Phase 5: Install Nvidia Drivers

Now that the infrastructure is in place, installing the drivers is standard.

  1. Enable RPM Fusion nonfree repository:

    sudo dnf config-manager setopt rpmfusion-nonfree.enabled=1
    sudo dnf config-manager setopt rpmfusion-nonfree-updates.enabled=1
    

  2. Install Packages:

    sudo dnf install xorg-x11-drv-nvidia xorg-x11-drv-nvidia-cuda akmod-nvidia kernel-devel
    
    Note: Due to the DNF hook, the initramfs regeneration and config patching will happen automatically at the end of this transaction.

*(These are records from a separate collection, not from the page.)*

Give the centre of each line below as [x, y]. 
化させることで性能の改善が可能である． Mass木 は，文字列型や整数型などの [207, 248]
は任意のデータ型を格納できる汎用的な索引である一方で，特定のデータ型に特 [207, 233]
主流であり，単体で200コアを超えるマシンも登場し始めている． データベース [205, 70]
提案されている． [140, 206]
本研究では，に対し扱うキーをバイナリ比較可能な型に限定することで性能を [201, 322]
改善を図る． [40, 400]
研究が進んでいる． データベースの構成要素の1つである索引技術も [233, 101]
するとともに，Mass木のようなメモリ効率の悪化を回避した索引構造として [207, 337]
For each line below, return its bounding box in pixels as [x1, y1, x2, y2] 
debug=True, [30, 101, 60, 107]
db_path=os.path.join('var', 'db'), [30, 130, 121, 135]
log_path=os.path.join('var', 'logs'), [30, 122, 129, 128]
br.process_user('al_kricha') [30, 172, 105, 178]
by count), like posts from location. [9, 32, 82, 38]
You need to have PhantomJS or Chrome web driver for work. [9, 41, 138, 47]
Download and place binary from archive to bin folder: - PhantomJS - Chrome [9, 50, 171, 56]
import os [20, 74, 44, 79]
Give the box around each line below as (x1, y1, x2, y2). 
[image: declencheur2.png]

  3. Shutdown the Template:

    sudo poweroff
    


Phase 6: AppVM Configuration

We need an AppVM that has the physical GPU attached and knows how to restore the EGL config that we disabled in the Template.

  1. Create the AppVM: Create gpu-personal based on fedora-43-xfce-gpu.

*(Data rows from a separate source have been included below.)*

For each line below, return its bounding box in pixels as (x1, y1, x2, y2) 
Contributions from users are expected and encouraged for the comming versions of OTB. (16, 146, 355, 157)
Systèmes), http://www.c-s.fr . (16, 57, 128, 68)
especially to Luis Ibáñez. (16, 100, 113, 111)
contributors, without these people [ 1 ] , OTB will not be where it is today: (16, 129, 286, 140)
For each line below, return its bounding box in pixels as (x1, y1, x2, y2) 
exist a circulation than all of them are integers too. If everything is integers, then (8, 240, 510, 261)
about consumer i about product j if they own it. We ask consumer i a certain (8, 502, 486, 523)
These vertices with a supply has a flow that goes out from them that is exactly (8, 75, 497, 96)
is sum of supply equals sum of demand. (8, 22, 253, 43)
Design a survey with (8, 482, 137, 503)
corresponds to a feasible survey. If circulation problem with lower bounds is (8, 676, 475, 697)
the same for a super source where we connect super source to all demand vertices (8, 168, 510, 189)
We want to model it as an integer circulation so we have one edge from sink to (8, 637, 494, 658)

  2. Configure AppVM Settings:

  3. Enable Nvidia EGL (The Split-Brain Fix): The Template has an empty EGL config (to prevent crashes). We need the AppVM to use the valid backup we created.

    Start the AppVM, open a terminal, and edit /rw/config/rc.local:

    sudo nano /rw/config/rc.local
    

    Add this content:

    #!/bin/bash
    # Restore Nvidia EGL config for GPU pass-through
    if [ -f /usr/share/glvnd/egl_vendor.d/10_nvidia.json.enabled ]; then
        mount --bind /usr/share/glvnd/egl_vendor.d/10_nvidia.json.enabled /usr/share/glvnd/egl_vendor.d/10_nvidia.json
    fi
    

  4. Reboot the AppVM.


Verification & Troubleshooting

After rebooting the AppVM:

  1. Verify Driver Load: Open a terminal in the AppVM:

    nvidia-smi
    
    You should see your GPU model and memory usage.

  2. Manual Recovery (If updates fail): If the DNF hook ever fails to fire, you can manually trigger the fix in the TemplateVM:

    sudo /usr/local/bin/qubes-nvidia-hook.sh
    

  3. Manual Module Build: If nvidia-smi fails, check if the module was built in the Template:

    rpm -qa | grep kmod-nvidia
    # If missing, force rebuild:
    sudo akmods --rebuild --kernels $(uname -r)
    

Edit: Added enabling RPM Fusion nonfree repository to phase 5.